Emsal Mahkeme Kararı İstanbul Anadolu 4. Asliye Ticaret Mahkemesi 2021/833 E. 2023/655 K. 06.07.2023 T.

Görüntülediğiniz mahkeme kararı kesinleşmiş bir karardır.

T.C. İstanbul Anadolu 4. ASLİYE TİCARET MAHKEMESİ
ESAS NO:2021/833 Esas
KARAR NO: 2023/655
DAVA: İtirazın İptali (Haksız Eylemden Kaynaklanan Zarar Nedeniyle)
DAVA TARİHİ: 20/12/2021
KARAR TARİHİ: 06/07/2023

Mahkememizde görülmekte olan İtirazın İptali (Haksız Eylemden Kaynaklanan Zarar Nedeniyle) davasının yapılan açık yargılaması sonunda,

GEREĞİ DÜŞÜNÜLDÜ:
İDDİA:Davacı vekili dava dilekçesinde özetle; 22.01.2019 tarihinde davacıya ait geçici plakası —- olan aracın davalı sigorta şirketi sigortalısı —- plaka sayılı araç ile çarpışması neticesinde maddi hasarlı trafik kazası meydana gelmiş olduğunu, davalı sigorta şirketi tarafından hasar dosyası oluşturulmuş olduğunu ancak 2.028 Euro talep edilmesine rağmen ——- ödeme yapılmış olduğunu, bu kapsamda davalı aleyhine icra takibi başlatılmış olduğunu, ancak haksız yere yapılan itiraz ile takibin durdurulmuş olduğunu belirterek itirazın iptal edilerek takibin devamına karar verilmesini talep ve dava etmiştir.

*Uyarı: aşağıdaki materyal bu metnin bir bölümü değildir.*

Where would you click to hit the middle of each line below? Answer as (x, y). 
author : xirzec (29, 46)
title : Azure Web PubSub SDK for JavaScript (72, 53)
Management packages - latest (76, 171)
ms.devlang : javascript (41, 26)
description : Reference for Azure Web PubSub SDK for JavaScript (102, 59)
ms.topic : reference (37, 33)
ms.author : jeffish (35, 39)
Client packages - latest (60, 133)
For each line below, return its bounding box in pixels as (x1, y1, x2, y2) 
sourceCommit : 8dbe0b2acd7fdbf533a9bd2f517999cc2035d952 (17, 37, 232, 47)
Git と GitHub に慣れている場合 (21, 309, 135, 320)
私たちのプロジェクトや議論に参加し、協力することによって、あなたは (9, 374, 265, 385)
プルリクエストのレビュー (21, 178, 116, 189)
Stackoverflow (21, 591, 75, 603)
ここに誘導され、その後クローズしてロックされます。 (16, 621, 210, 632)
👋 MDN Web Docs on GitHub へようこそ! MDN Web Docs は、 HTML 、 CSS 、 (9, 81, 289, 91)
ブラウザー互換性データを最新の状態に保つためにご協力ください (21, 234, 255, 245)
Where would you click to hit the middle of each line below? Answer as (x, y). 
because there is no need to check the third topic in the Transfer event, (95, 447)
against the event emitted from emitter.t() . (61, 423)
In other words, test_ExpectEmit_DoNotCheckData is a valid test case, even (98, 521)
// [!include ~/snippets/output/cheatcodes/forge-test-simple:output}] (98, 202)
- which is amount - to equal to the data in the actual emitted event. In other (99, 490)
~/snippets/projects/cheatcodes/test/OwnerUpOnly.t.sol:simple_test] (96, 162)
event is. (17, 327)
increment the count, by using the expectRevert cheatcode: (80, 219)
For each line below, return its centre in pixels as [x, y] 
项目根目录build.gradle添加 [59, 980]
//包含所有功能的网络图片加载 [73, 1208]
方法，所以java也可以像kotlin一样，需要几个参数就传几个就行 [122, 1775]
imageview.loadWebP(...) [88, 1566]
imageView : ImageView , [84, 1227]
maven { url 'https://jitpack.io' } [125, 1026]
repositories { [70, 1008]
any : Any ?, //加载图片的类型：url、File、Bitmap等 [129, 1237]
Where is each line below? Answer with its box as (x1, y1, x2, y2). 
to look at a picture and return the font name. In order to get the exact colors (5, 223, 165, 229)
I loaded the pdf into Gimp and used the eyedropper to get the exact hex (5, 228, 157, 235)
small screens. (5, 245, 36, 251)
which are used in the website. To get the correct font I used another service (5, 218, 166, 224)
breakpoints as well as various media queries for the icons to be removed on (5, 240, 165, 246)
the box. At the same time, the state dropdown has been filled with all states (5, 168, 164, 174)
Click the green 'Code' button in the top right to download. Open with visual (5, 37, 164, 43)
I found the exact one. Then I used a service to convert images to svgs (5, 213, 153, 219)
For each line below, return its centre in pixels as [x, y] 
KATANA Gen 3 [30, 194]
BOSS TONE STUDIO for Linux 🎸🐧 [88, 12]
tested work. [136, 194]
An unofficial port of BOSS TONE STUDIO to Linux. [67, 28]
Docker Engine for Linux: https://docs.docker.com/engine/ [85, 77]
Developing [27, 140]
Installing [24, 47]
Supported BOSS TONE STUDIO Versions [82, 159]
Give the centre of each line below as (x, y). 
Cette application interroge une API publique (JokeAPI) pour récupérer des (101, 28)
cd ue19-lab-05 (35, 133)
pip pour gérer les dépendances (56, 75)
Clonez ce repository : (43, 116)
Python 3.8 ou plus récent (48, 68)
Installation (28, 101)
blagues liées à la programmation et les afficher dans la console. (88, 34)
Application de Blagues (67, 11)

SAVUNMA:Davalı vekili cevap dilekçesinde özetle; öncelikle zamanaşımı olduğundan davanın reddedilmesi gerektiğini, ayrıca aracın işleteninin sigorta ettiren olup olmadığının araştırılması gerektiğini, kusur oranı ve hasar incelemesininde uzman bilirkişi tarafından yapılmasının gerekli olduğunu, müvekkilinin dava konusu olayda sorumluluğunun bulunmadığını,.ayrıca aracın pert olup olmadığının ve geçmiş hasar kaydının bulunup bulunmadığının araştırılması gerektiğini,——değer kaybı iddialarını Kabul etmediklerini, ayrıca değer kaybı hesaplamasının —-şeklinde hesaplanması gerektiğini belirterek davanın reddine karar verilmesini talep etmiştir.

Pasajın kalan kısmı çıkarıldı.